Task objective:
Report back every line in the data that includes the string "October".

Extracted material:
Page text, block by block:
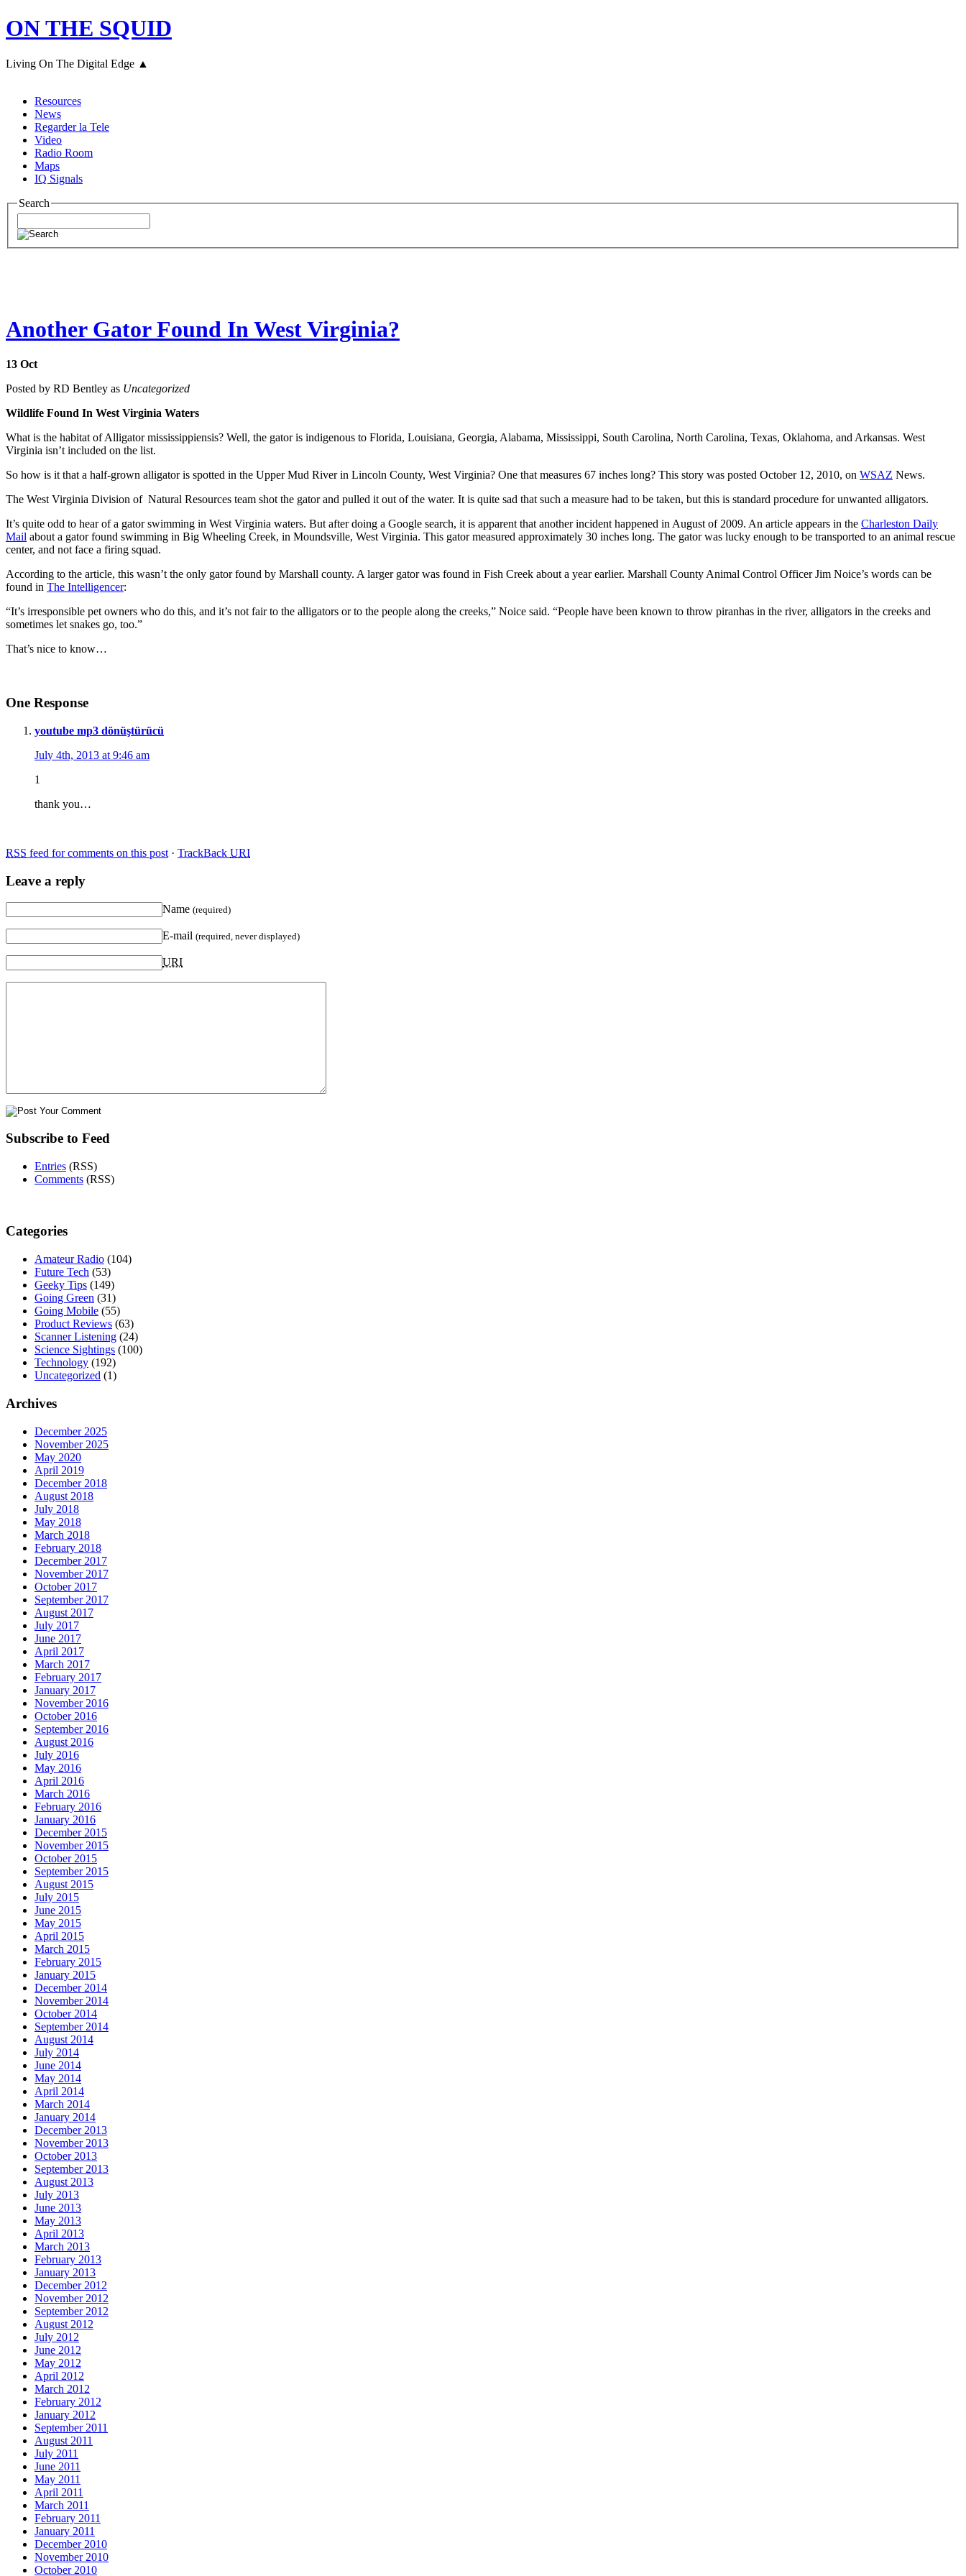
ON THE SQUID
Living On The Digital Edge ▲
Resources
News
Regarder la Tele
Video
Radio Room
Maps
IQ Signals
Search
Another Gator Found In West Virginia?
13 Oct
Posted by RD Bentley as Uncategorized
Wildlife Found In West Virginia Waters
What is the habitat of Alligator mississippiensis? Well, the gator is indigenous to Florida, Louisiana, Georgia, Alabama, Mississippi, South Carolina, North Carolina, Texas, Oklahoma, and Arkansas. West
Virginia isn’t included on the list.
So how is it that a half-grown alligator is spotted in the Upper Mud River in Lincoln County, West Virginia? One that measures 67 inches long? This story was posted October 12, 2010, on WSAZ News.
The West Virginia Division of Natural Resources team shot the gator and pulled it out of the water. It is quite sad that such a measure had to be taken, but this is standard procedure for unwanted alligators.
It’s quite odd to hear of a gator swimming in West Virginia waters. But after doing a Google search, it is apparent that another incident happened in August of 2009. An article appears in the Charleston Daily
Mail about a gator found swimming in Big Wheeling Creek, in Moundsville, West Virginia. This gator measured approximately 30 inches long. The gator was lucky enough to be transported to an animal rescue
center, and not face a firing squad.
According to the article, this wasn’t the only gator found by Marshall county. A larger gator was found in Fish Creek about a year earlier. Marshall County Animal Control Officer Jim Noice’s words can be
found in The Intelligencer:
“It’s irresponsible pet owners who do this, and it’s not fair to the alligators or to the people along the creeks,” Noice said. “People have been known to throw piranhas in the river, alligators in the creeks and
sometimes let snakes go, too.”
That’s nice to know…
One Response
youtube mp3 dönüştürücü
July 4th, 2013 at 9:46 am
1
thank you…
RSS feed for comments on this post · TrackBack URI
Leave a reply
Name (required)
E-mail (required, never displayed)
URI
Subscribe to Feed
Entries (RSS)
Comments (RSS)
Categories
Amateur Radio (104)
Future Tech (53)
Geeky Tips (149)
Going Green (31)
Going Mobile (55)
Product Reviews (63)
Scanner Listening (24)
Science Sightings (100)
Technology (192)
Uncategorized (1)
Archives
December 2025
November 2025
May 2020
April 2019
December 2018
August 2018
July 2018
May 2018
March 2018
February 2018
December 2017
November 2017
October 2017
September 2017
August 2017
July 2017
June 2017
April 2017
March 2017
February 2017
January 2017
November 2016
October 2016
September 2016
August 2016
July 2016
May 2016
April 2016
March 2016
February 2016
January 2016
December 2015
November 2015
October 2015
September 2015
August 2015
July 2015
June 2015
May 2015
April 2015
March 2015
February 2015
January 2015
December 2014
November 2014
October 2014
September 2014
August 2014
July 2014
June 2014
May 2014
April 2014
March 2014
January 2014
December 2013
November 2013
October 2013
September 2013
August 2013
July 2013
June 2013
May 2013
April 2013
March 2013
February 2013
January 2013
December 2012
November 2012
September 2012
August 2012
July 2012
June 2012
May 2012
April 2012
March 2012
February 2012
January 2012
September 2011
August 2011
July 2011
June 2011
May 2011
April 2011
March 2011
February 2011
January 2011
December 2010
November 2010
October 2010

Solved problem:
So how is it that a half-grown alligator is spotted in the Upper Mud River in Lincoln County, West Virginia? One that measures 67 inches long? This story was posted October 12, 2010, on WSAZ News.
October 2017
October 2016
October 2015
October 2014
October 2013
October 2010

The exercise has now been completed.